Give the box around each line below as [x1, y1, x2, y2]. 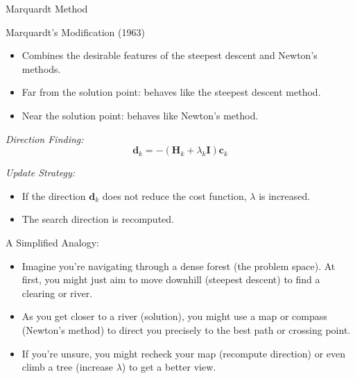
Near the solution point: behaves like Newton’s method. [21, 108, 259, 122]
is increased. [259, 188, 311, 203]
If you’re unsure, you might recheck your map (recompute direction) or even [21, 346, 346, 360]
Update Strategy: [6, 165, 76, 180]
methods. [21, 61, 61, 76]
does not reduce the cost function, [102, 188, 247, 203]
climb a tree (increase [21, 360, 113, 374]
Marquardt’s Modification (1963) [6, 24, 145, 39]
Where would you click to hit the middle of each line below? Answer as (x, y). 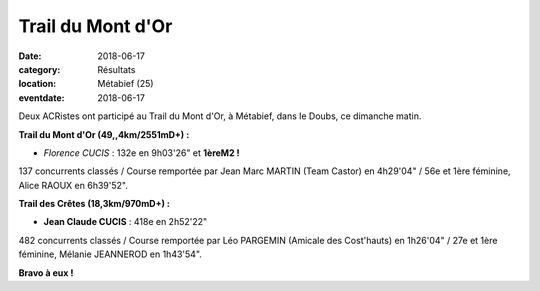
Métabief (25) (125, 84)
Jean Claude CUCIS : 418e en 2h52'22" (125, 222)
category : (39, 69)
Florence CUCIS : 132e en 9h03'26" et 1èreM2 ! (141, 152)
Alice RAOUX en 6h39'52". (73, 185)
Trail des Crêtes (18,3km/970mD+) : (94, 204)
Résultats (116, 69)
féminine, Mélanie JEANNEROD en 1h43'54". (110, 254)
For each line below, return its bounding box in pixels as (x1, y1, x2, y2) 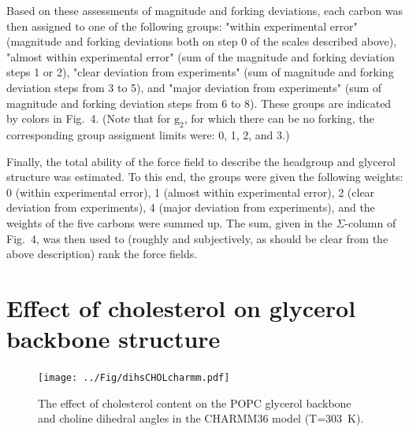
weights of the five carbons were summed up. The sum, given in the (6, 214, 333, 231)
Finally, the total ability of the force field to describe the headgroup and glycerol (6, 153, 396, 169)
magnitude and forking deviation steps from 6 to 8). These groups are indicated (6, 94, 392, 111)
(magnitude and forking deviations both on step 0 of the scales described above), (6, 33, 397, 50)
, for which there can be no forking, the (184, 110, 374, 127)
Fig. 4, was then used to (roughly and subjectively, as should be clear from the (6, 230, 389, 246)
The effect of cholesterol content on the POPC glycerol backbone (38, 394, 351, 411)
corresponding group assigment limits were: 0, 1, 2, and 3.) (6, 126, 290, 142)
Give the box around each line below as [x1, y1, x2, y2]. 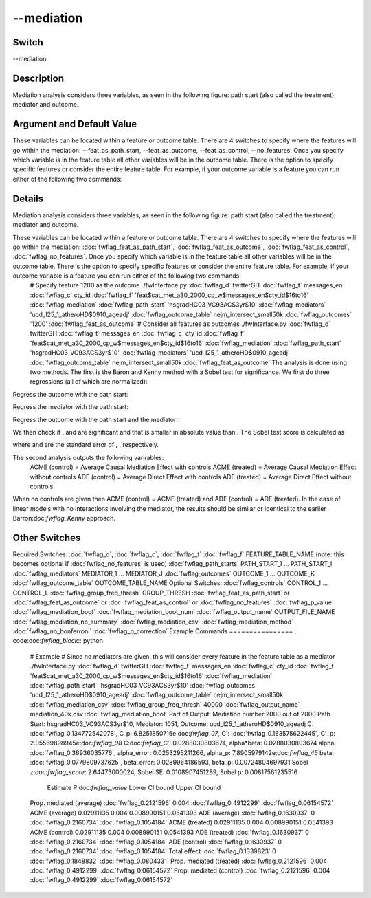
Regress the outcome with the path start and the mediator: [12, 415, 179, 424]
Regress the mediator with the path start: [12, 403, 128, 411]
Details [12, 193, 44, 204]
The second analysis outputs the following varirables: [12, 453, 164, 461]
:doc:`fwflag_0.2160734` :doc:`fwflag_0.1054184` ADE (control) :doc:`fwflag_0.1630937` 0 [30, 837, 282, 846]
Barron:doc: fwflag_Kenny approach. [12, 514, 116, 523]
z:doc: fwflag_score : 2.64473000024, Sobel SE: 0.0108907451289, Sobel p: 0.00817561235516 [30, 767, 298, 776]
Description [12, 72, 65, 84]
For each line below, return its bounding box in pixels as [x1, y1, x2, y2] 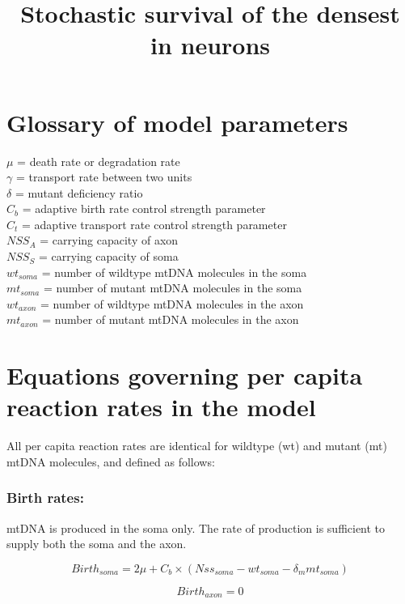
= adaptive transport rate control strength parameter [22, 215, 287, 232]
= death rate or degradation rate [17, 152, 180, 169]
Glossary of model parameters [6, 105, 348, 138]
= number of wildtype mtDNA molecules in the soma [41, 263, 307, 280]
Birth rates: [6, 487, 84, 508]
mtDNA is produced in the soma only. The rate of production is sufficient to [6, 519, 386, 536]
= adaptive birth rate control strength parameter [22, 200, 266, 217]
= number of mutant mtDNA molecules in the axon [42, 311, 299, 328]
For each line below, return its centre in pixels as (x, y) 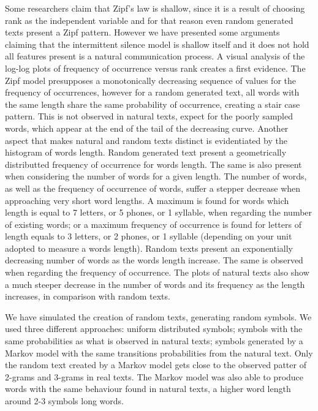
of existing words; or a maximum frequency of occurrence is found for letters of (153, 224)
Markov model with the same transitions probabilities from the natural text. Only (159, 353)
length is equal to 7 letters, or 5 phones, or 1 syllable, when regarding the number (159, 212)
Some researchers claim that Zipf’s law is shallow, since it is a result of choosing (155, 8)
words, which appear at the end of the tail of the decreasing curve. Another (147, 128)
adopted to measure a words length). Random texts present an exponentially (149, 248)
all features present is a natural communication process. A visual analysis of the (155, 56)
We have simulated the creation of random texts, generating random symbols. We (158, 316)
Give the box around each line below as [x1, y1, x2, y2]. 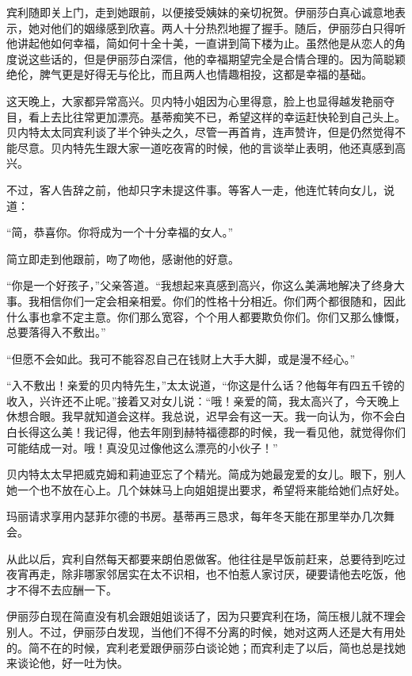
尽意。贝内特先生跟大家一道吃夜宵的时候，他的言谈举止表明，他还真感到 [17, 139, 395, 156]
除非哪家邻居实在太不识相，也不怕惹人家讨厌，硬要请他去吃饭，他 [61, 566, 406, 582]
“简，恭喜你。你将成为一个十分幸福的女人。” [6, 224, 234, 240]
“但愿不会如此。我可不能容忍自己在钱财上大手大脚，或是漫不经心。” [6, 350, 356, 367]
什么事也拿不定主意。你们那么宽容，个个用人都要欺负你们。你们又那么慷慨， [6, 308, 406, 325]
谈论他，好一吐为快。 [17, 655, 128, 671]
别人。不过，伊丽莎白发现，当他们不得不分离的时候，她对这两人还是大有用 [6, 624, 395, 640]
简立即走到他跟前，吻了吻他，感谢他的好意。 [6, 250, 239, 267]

----

:: What to produce ::
The listing must be repeated word for word, and none of its pictures may appear in the copy.

:: Result of the exercise ::
Give the box around each line below as [x1, y1, x2, y2]. 
Near the solution point: behaves like Newton’s method. [21, 108, 259, 122]
is increased. [259, 188, 311, 203]
If you’re unsure, you might recheck your map (recompute direction) or even [21, 346, 346, 360]
Update Strategy: [6, 165, 76, 180]
methods. [21, 61, 61, 76]
does not reduce the cost function, [102, 188, 247, 203]
climb a tree (increase [21, 360, 113, 374]
Marquardt’s Modification (1963) [6, 24, 145, 39]
Where would you click to hit the middle of each line below? Answer as (x, y). 
Métabief (25) (125, 84)
Jean Claude CUCIS : 418e en 2h52'22" (125, 222)
category : (39, 69)
Florence CUCIS : 132e en 9h03'26" et 1èreM2 ! (141, 152)
Alice RAOUX en 6h39'52". (73, 185)
Trail des Crêtes (18,3km/970mD+) : (94, 204)
Résultats (116, 69)
féminine, Mélanie JEANNEROD en 1h43'54". (110, 254)
For each line below, return its bounding box in pixels as (x1, y1, x2, y2) 
weights of the five carbons were summed up. The sum, given in the (6, 214, 333, 231)
Finally, the total ability of the force field to describe the headgroup and glycerol (6, 153, 396, 169)
magnitude and forking deviation steps from 6 to 8). These groups are indicated (6, 94, 392, 111)
(magnitude and forking deviations both on step 0 of the scales described above), (6, 33, 397, 50)
, for which there can be no forking, the (184, 110, 374, 127)
Fig. 4, was then used to (roughly and subjectively, as should be clear from the (6, 230, 389, 246)
The effect of cholesterol content on the POPC glycerol backbone (38, 394, 351, 411)
corresponding group assigment limits were: 0, 1, 2, and 3.) (6, 126, 290, 142)
Give the box around each line below as [x1, y1, x2, y2]. 
Regress the outcome with the path start and the mediator: [12, 415, 179, 424]
Regress the mediator with the path start: [12, 403, 128, 411]
Details [12, 193, 44, 204]
The second analysis outputs the following varirables: [12, 453, 164, 461]
:doc:`fwflag_0.2160734` :doc:`fwflag_0.1054184` ADE (control) :doc:`fwflag_0.1630937` 0 [30, 837, 282, 846]
Barron:doc: fwflag_Kenny approach. [12, 514, 116, 523]
z:doc: fwflag_score : 2.64473000024, Sobel SE: 0.0108907451289, Sobel p: 0.00817561235516 [30, 767, 298, 776]
Description [12, 72, 65, 84]
For each line below, return its bounding box in pixels as [x1, y1, x2, y2] 
= adaptive transport rate control strength parameter [22, 215, 287, 232]
= death rate or degradation rate [17, 152, 180, 169]
Glossary of model parameters [6, 105, 348, 138]
= number of wildtype mtDNA molecules in the soma [41, 263, 307, 280]
Birth rates: [6, 487, 84, 508]
mtDNA is produced in the soma only. The rate of production is sufficient to [6, 519, 386, 536]
= adaptive birth rate control strength parameter [22, 200, 266, 217]
= number of mutant mtDNA molecules in the axon [42, 311, 299, 328]
For each line below, return its centre in pixels as (x, y) 
of existing words; or a maximum frequency of occurrence is found for letters of (153, 224)
Markov model with the same transitions probabilities from the natural text. Only (159, 353)
length is equal to 7 letters, or 5 phones, or 1 syllable, when regarding the number (159, 212)
Some researchers claim that Zipf’s law is shallow, since it is a result of choosing (155, 8)
words, which appear at the end of the tail of the decreasing curve. Another (147, 128)
adopted to measure a words length). Random texts present an exponentially (149, 248)
all features present is a natural communication process. A visual analysis of the (155, 56)
We have simulated the creation of random texts, generating random symbols. We (158, 316)
Give the box around each line below as [x1, y1, x2, y2]. 
尽意。贝内特先生跟大家一道吃夜宵的时候，他的言谈举止表明，他还真感到 [17, 139, 395, 156]
除非哪家邻居实在太不识相，也不怕惹人家讨厌，硬要请他去吃饭，他 [61, 566, 406, 582]
“简，恭喜你。你将成为一个十分幸福的女人。” [6, 224, 234, 240]
“但愿不会如此。我可不能容忍自己在钱财上大手大脚，或是漫不经心。” [6, 350, 356, 367]
什么事也拿不定主意。你们那么宽容，个个用人都要欺负你们。你们又那么慷慨， [6, 308, 406, 325]
谈论他，好一吐为快。 [17, 655, 128, 671]
别人。不过，伊丽莎白发现，当他们不得不分离的时候，她对这两人还是大有用 [6, 624, 395, 640]
简立即走到他跟前，吻了吻他，感谢他的好意。 [6, 250, 239, 267]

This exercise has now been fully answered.